== DATA FOR ANALYSIS ==
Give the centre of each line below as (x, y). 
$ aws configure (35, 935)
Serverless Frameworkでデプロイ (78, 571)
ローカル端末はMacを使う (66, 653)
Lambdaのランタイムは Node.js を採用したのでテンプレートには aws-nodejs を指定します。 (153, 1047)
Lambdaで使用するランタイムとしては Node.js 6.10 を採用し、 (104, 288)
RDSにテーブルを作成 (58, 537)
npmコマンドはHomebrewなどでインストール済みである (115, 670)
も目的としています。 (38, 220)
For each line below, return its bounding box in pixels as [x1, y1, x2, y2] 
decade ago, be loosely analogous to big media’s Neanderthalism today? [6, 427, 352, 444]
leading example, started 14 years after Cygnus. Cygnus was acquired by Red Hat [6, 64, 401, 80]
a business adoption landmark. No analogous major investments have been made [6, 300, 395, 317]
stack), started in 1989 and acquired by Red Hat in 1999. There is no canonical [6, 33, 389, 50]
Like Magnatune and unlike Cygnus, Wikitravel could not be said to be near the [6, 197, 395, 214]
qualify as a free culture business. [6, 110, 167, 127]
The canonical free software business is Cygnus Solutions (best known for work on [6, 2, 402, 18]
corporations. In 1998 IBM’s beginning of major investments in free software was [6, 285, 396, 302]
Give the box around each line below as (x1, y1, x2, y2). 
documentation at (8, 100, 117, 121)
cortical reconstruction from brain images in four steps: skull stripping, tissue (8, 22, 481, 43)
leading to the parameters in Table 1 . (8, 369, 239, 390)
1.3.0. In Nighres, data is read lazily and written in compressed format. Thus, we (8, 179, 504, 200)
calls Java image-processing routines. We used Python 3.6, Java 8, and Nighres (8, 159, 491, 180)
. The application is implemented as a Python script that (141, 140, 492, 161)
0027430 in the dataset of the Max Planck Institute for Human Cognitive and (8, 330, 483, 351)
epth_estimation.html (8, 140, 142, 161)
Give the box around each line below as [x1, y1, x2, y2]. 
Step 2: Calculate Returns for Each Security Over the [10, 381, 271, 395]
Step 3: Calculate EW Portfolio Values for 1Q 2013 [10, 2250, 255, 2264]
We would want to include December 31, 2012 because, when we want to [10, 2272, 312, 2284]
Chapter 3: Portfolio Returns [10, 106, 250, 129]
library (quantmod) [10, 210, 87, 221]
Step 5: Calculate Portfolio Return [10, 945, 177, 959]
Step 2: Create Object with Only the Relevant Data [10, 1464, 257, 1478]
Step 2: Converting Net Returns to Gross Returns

== EXERCISE REQUIREMENTS ==
Repeat exactly the lines of the listing above, from the one with "Serverless Frameworkでデプロイ (78, 571)" down to the one with "For each line"; both of those lines belong in the range.

== TASK ANSWER ==
Serverless Frameworkでデプロイ (78, 571)
ローカル端末はMacを使う (66, 653)
Lambdaのランタイムは Node.js を採用したのでテンプレートには aws-nodejs を指定します。 (153, 1047)
Lambdaで使用するランタイムとしては Node.js 6.10 を採用し、 (104, 288)
RDSにテーブルを作成 (58, 537)
npmコマンドはHomebrewなどでインストール済みである (115, 670)
も目的としています。 (38, 220)
For each line below, return its bounding box in pixels as [x1, y1, x2, y2] 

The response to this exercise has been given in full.